[Start of section]

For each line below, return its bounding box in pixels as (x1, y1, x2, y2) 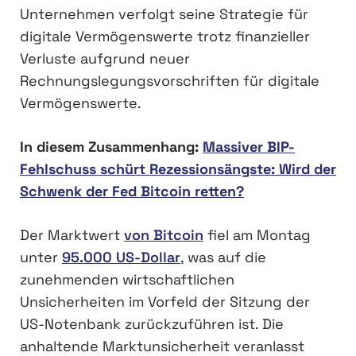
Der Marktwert (20, 226, 124, 244)
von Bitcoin (124, 226, 203, 244)
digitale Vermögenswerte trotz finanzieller (20, 27, 310, 45)
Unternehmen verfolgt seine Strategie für (20, 5, 308, 23)
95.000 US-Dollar (62, 248, 180, 266)
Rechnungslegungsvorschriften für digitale (20, 72, 319, 90)
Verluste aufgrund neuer (20, 49, 190, 68)
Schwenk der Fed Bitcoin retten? (20, 182, 244, 200)
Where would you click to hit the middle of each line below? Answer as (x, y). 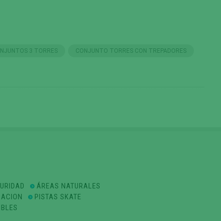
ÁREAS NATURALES (69, 186)
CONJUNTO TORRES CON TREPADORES (131, 51)
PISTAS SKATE (58, 197)
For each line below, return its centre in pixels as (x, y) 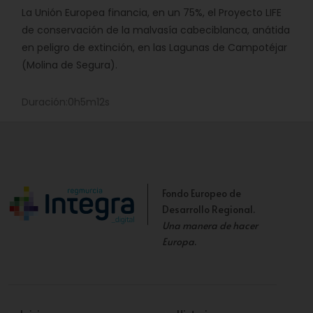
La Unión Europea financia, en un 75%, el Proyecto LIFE (152, 13)
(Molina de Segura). (70, 65)
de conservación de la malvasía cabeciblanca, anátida (156, 30)
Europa (178, 242)
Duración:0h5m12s (66, 102)
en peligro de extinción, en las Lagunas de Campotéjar (154, 48)
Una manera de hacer (210, 226)
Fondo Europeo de (202, 194)
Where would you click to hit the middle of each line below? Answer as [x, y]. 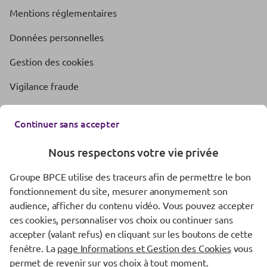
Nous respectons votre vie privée [133, 152]
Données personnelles [57, 37]
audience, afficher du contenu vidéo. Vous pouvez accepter [132, 205]
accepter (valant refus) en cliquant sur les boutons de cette [131, 234]
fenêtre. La [34, 248]
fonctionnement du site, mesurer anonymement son [119, 191]
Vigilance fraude [44, 86]
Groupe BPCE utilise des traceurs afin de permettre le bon [131, 176]
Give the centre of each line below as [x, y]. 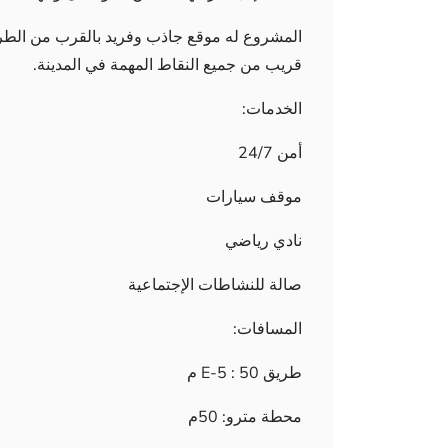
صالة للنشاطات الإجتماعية [215, 285]
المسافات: [267, 329]
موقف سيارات [254, 197]
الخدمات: [272, 109]
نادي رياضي [263, 241]
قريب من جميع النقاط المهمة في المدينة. [167, 65]
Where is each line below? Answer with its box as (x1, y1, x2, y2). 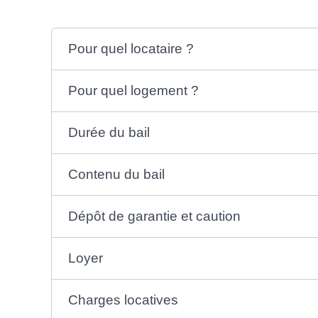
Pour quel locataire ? (67, 40, 194, 56)
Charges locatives (67, 292, 178, 307)
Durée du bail (67, 124, 150, 140)
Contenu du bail (67, 166, 165, 182)
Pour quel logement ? (67, 82, 199, 98)
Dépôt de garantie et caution (67, 208, 241, 224)
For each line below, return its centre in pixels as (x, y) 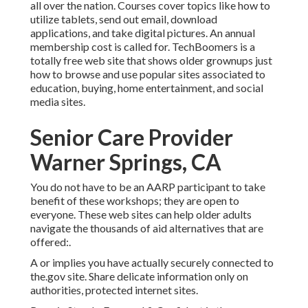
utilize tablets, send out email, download (124, 19)
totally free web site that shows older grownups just (151, 60)
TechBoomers (205, 47)
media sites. (58, 102)
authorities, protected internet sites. (114, 290)
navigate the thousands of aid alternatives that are (147, 228)
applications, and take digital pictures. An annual (143, 33)
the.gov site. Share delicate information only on (139, 276)
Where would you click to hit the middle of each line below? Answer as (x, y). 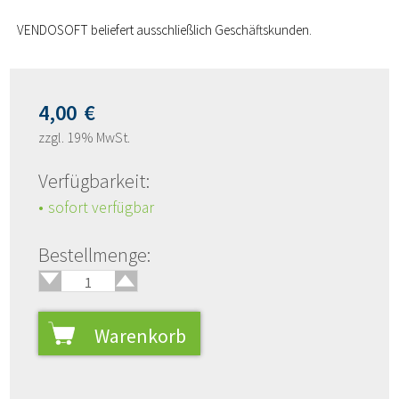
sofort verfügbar (102, 208)
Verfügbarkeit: (94, 181)
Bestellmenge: (94, 255)
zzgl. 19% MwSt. (84, 138)
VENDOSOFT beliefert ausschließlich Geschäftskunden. (164, 30)

[End of section]

**What needs to be done**
Would you please repeat the entries above verbatim, excluding each picture?

**Response area**
For each line below, return its bounding box in pixels as (x1, y1, x2, y2) 
Der Marktwert (20, 226, 124, 244)
von Bitcoin (124, 226, 203, 244)
digitale Vermögenswerte trotz finanzieller (20, 27, 310, 45)
Unternehmen verfolgt seine Strategie für (20, 5, 308, 23)
95.000 US-Dollar (62, 248, 180, 266)
Rechnungslegungsvorschriften für digitale (20, 72, 319, 90)
Verluste aufgrund neuer (20, 49, 190, 68)
Schwenk der Fed Bitcoin retten? (20, 182, 244, 200)
Where would you click to hit the middle of each line below? Answer as (x, y). 
ÁREAS NATURALES (69, 186)
CONJUNTO TORRES CON TREPADORES (131, 51)
PISTAS SKATE (58, 197)
For each line below, return its centre in pixels as (x, y) 
La Unión Europea financia, en un 75%, el Proyecto LIFE (152, 13)
(Molina de Segura). (70, 65)
de conservación de la malvasía cabeciblanca, anátida (156, 30)
Europa (178, 242)
Duración:0h5m12s (66, 102)
en peligro de extinción, en las Lagunas de Campotéjar (154, 48)
Una manera de hacer (210, 226)
Fondo Europeo de (202, 194)
Where would you click to hit the middle of each line below? Answer as [x, y]. 
Nous respectons votre vie privée [133, 152]
Données personnelles [57, 37]
audience, afficher du contenu vidéo. Vous pouvez accepter [132, 205]
accepter (valant refus) en cliquant sur les boutons de cette [131, 234]
fenêtre. La [34, 248]
fonctionnement du site, mesurer anonymement son [119, 191]
Vigilance fraude [44, 86]
Groupe BPCE utilise des traceurs afin de permettre le bon [131, 176]
Give the centre of each line below as [x, y]. 
صالة للنشاطات الإجتماعية [215, 285]
المسافات: [267, 329]
موقف سيارات [254, 197]
الخدمات: [272, 109]
نادي رياضي [263, 241]
قريب من جميع النقاط المهمة في المدينة. [167, 65]
Where is each line below? Answer with its box as (x1, y1, x2, y2). 
Pour quel locataire ? (67, 40, 194, 56)
Charges locatives (67, 292, 178, 307)
Durée du bail (67, 124, 150, 140)
Contenu du bail (67, 166, 165, 182)
Pour quel logement ? (67, 82, 199, 98)
Dépôt de garantie et caution (67, 208, 241, 224)
For each line below, return its centre in pixels as (x, y) 
utilize tablets, send out email, download (124, 19)
totally free web site that shows older grownups just (151, 60)
TechBoomers (205, 47)
media sites. (58, 102)
authorities, protected internet sites. (114, 290)
navigate the thousands of aid alternatives that are (147, 228)
applications, and take digital pictures. An annual (143, 33)
the.gov site. Share delicate information only on (139, 276)
Where would you click to hit the middle of each line below? Answer as (x, y). 
sofort verfügbar (102, 208)
Verfügbarkeit: (94, 181)
Bestellmenge: (94, 255)
zzgl. 19% MwSt. (84, 138)
VENDOSOFT beliefert ausschließlich Geschäftskunden. (164, 30)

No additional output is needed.